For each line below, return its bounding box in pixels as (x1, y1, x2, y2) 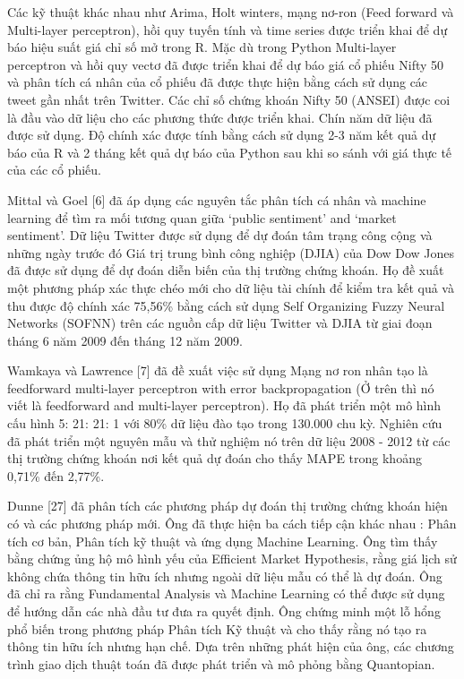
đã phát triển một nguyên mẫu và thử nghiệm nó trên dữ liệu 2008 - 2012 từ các (7, 431, 451, 450)
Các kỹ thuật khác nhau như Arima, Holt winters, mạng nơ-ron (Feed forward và (7, 3, 454, 21)
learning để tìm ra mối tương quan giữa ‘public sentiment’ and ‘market (7, 208, 397, 227)
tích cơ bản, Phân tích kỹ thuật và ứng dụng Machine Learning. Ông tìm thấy (7, 531, 438, 550)
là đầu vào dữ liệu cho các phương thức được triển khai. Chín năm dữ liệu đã (7, 107, 433, 126)
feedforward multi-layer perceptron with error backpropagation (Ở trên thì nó (7, 378, 434, 397)
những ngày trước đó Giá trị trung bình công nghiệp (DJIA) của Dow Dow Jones (7, 243, 455, 262)
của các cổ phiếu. (7, 160, 101, 179)
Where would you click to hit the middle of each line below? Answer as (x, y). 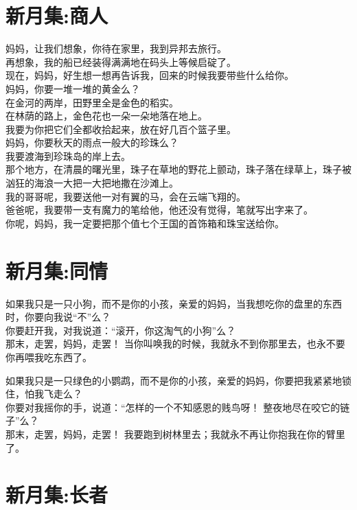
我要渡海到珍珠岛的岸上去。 (68, 155)
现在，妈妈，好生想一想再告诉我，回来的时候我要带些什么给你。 (150, 75)
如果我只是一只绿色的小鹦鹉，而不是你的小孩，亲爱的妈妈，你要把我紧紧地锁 (178, 380)
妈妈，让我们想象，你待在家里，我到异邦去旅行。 (116, 48)
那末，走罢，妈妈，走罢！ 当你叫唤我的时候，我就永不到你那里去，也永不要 (175, 344)
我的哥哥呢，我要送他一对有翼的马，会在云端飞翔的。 (126, 196)
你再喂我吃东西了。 (49, 357)
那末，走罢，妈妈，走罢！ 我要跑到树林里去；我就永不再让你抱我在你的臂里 (175, 433)
§
Except for the pictures, please retype the listing above exactly.

For each line below, return its bounding box in pixels as (x1, y1, x2, y2) 
đã phát triển một nguyên mẫu và thử nghiệm nó trên dữ liệu 2008 - 2012 từ các (7, 431, 451, 450)
Các kỹ thuật khác nhau như Arima, Holt winters, mạng nơ-ron (Feed forward và (7, 3, 454, 21)
learning để tìm ra mối tương quan giữa ‘public sentiment’ and ‘market (7, 208, 397, 227)
tích cơ bản, Phân tích kỹ thuật và ứng dụng Machine Learning. Ông tìm thấy (7, 531, 438, 550)
là đầu vào dữ liệu cho các phương thức được triển khai. Chín năm dữ liệu đã (7, 107, 433, 126)
feedforward multi-layer perceptron with error backpropagation (Ở trên thì nó (7, 378, 434, 397)
những ngày trước đó Giá trị trung bình công nghiệp (DJIA) của Dow Dow Jones (7, 243, 455, 262)
của các cổ phiếu. (7, 160, 101, 179)
Where would you click to hit the middle of each line below? Answer as (x, y). 
我要渡海到珍珠岛的岸上去。 (68, 155)
现在，妈妈，好生想一想再告诉我，回来的时候我要带些什么给你。 (150, 75)
如果我只是一只绿色的小鹦鹉，而不是你的小孩，亲爱的妈妈，你要把我紧紧地锁 (178, 380)
妈妈，让我们想象，你待在家里，我到异邦去旅行。 (116, 48)
那末，走罢，妈妈，走罢！ 当你叫唤我的时候，我就永不到你那里去，也永不要 (175, 344)
我的哥哥呢，我要送他一对有翼的马，会在云端飞翔的。 (126, 196)
你再喂我吃东西了。 (49, 357)
那末，走罢，妈妈，走罢！ 我要跑到树林里去；我就永不再让你抱我在你的臂里 (175, 433)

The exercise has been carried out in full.